VictoriaMetrics / operator

Kubernetes operator for Victoria Metrics
Apache License 2.0
432 stars 144 forks source link

One cluster role binding for multiple VMagent service accounts #1160

Open QuentinBtd opened 1 day ago

QuentinBtd commented 1 day ago

Hello,

I noticed something unusual, and here’s the situation…

I'm using VM Operator on my cluster, deployed within the monitoring namespace. An initial VM stack is also deployed in this same namespace, using the Helm chart victoria-metrics-k8s-stack.

For a different project, we need to deploy a second VM stack, this time in a separate namespace, which we'll call external-monitoring. This stack is also deployed using the Helm chart victoria-metrics-k8s-stack.

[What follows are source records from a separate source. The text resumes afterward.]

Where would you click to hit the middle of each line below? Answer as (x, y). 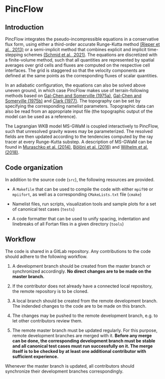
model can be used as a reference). (41, 116)
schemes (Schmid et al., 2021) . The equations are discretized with (91, 55)
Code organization (34, 168)
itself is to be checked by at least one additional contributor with (79, 351)
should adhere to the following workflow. (46, 256)
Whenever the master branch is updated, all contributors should (70, 366)
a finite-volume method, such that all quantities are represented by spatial (80, 60)
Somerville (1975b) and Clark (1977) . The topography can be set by (73, 101)
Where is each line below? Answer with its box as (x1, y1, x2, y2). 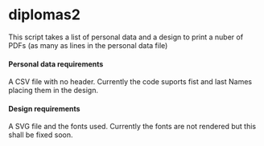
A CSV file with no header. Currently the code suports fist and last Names (8, 77, 252, 87)
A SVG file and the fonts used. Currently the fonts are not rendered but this (8, 122, 256, 132)
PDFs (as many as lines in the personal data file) (8, 40, 168, 50)
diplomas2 (8, 6, 80, 24)
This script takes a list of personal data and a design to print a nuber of (8, 32, 244, 42)
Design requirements (8, 103, 80, 113)
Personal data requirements (8, 59, 104, 69)
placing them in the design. (8, 86, 99, 95)
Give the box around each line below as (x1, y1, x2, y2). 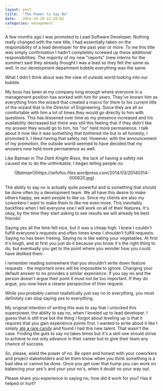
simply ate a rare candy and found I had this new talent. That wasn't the (5, 325, 149, 331)
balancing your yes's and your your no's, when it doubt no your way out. (5, 366, 150, 372)
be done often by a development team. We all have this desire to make (5, 190, 146, 195)
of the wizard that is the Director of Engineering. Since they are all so (5, 105, 144, 110)
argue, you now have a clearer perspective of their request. (5, 281, 124, 287)
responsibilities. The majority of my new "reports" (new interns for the (5, 54, 145, 61)
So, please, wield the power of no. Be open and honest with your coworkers (5, 351, 157, 356)
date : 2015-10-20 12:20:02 (5, 16, 64, 21)
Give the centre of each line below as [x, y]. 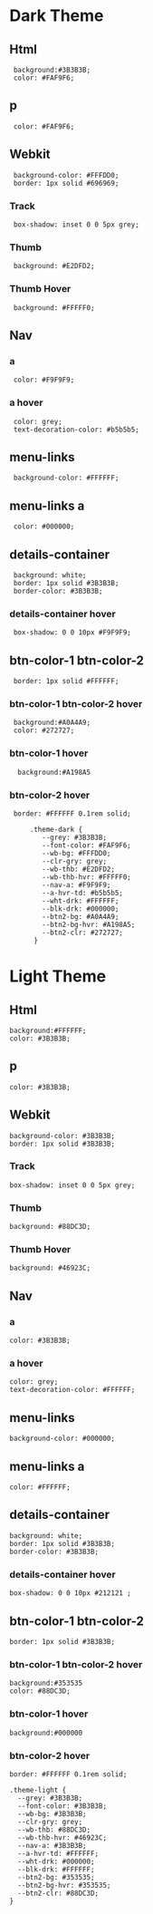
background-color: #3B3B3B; [62, 1136]
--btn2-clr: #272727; [83, 933]
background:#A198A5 [54, 772]
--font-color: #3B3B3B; [62, 1806]
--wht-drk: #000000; [56, 1861]
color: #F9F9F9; [44, 380]
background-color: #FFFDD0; [66, 175]
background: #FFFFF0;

When the first stack is deployed, a service account for vmagent is created in the monitoring namespace, named vmagent-victoria-metrics. Additionally, a cluster role named monitoring:vmagent-cluster-access-victoria-metrics is created.

A cluster role binding, monitoring:vmagent-cluster-access-victoria-metrics, links the cluster role to the service account.

When the second stack is deployed in the external-monitoring namespace, a service account for vmagent is created in the external-monitoring namespace, also named vmagent-victoria-metrics.

However, no new cluster role is created in this case—no external-monitoring:vmagent-cluster-access-victoria-metrics is generated. Only monitoring:vmagent-cluster-access-victoria-metrics exists.

Here’s where it gets strange: the cluster role binding monitoring:vmagent-cluster-access-victoria-metrics is constantly updated. At one moment, it links the vmagent-victoria-metrics service account in the monitoring namespace to the monitoring:vmagent-cluster-access-victoria-metrics cluster role; the next moment, it links the service account from the external-monitoring namespace to this same cluster role. This switches back and forth continuously.

I tried specifying a serviceAccountName for my vmagent in the external-monitoring namespace, but that didn’t change anything.

I also tried to create the second stack without using the helm chart. Same problem.

This is problematic because the first stack is used for cluster monitoring. As a result, the service account temporarily loses its permissions because it’s no longer bound to the cluster role, leading to missing metrics.

f41gh7 commented 1 day ago

Hello, thanks for the reporting.

Could be related to https://github.com/VictoriaMetrics/operator/issues/891

Workaround for it to use serviceAccountName: external-monitoring for the second VMAgent and assign it needed permissions. Also I'd recommend to update operator to the latest version.

QuentinBtd commented 1 day ago

Hello,

Yes, it's the same issue. I hadn't seen this issue in my search, apologies for that.

For now, I've created two ClusterRoleBindings that link each service account from my two namespaces to the monitoring:vmagent-cluster-access-victoria-metrics cluster role. This seems to work as a temporary solution until there is an update to the operator.